▶ _Source information_:
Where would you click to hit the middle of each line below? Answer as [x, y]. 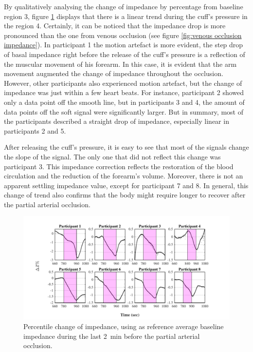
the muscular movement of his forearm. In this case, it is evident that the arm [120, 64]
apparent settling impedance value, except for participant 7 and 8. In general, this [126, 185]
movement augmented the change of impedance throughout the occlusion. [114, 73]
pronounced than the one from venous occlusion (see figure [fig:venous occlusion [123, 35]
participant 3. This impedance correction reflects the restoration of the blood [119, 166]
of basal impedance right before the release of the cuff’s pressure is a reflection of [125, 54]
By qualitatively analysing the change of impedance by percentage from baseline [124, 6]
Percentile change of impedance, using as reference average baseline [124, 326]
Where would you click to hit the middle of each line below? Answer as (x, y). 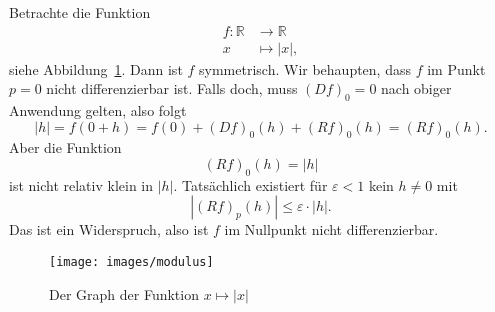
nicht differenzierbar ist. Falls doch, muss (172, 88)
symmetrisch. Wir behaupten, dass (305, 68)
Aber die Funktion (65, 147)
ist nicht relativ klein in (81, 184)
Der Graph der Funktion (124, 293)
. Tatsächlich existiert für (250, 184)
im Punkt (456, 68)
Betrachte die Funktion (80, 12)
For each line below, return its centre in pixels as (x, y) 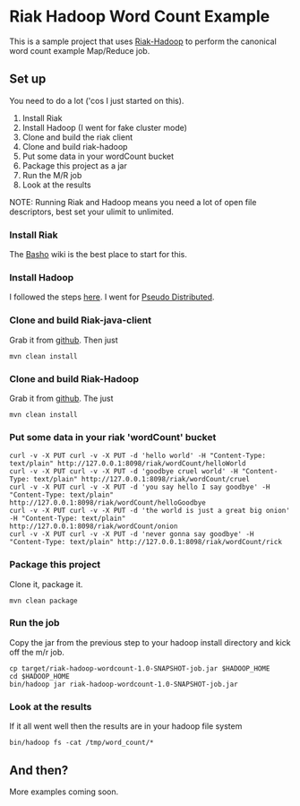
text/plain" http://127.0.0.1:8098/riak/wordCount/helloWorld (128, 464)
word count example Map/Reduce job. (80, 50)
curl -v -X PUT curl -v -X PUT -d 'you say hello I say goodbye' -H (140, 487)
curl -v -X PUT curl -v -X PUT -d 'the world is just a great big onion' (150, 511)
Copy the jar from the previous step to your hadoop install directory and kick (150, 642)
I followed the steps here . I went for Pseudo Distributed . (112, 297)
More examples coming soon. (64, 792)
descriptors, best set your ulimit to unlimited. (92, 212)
...
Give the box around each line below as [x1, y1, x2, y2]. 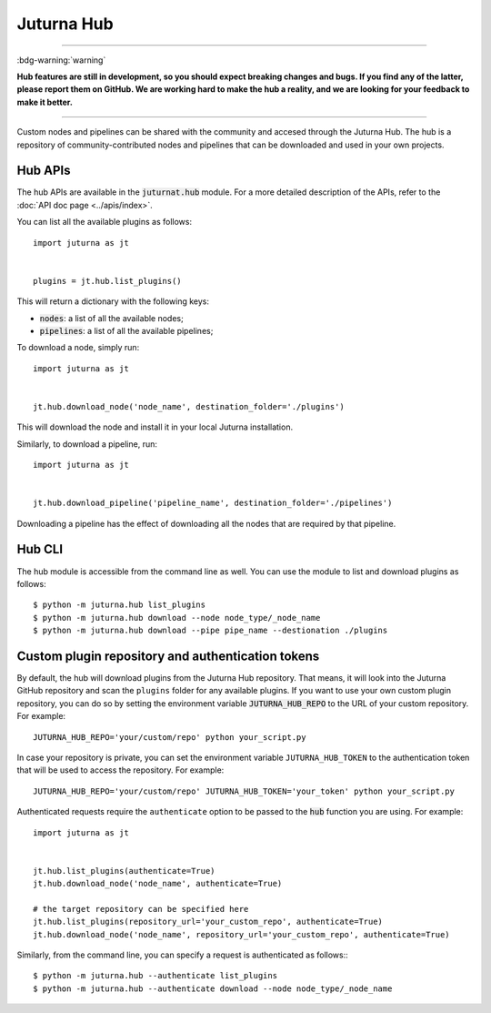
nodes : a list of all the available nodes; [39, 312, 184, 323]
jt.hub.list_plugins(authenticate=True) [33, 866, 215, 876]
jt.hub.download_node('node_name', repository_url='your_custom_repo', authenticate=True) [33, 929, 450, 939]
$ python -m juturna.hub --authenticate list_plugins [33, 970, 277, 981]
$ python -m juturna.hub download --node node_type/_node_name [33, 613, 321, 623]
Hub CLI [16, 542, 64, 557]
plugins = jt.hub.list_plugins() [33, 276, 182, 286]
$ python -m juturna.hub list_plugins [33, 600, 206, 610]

▶ _To do_:
Would you give again, exactly, the lines in the data above that run from the line containing "Aber die Funktion (65, 147)" to the line containing "descriptors, best set"? Include both ends and no pictures.

▶ _Response to this exercise_:
Aber die Funktion (65, 147)
ist nicht relativ klein in (81, 184)
Der Graph der Funktion (124, 293)
. Tatsächlich existiert für (250, 184)
im Punkt (456, 68)
Betrachte die Funktion (80, 12)
For each line below, return its centre in pixels as (x, y) 
text/plain" http://127.0.0.1:8098/riak/wordCount/helloWorld (128, 464)
word count example Map/Reduce job. (80, 50)
curl -v -X PUT curl -v -X PUT -d 'you say hello I say goodbye' -H (140, 487)
curl -v -X PUT curl -v -X PUT -d 'the world is just a great big onion' (150, 511)
Copy the jar from the previous step to your hadoop install directory and kick (150, 642)
I followed the steps here . I went for Pseudo Distributed . (112, 297)
More examples coming soon. (64, 792)
descriptors, best set your ulimit to unlimited. (92, 212)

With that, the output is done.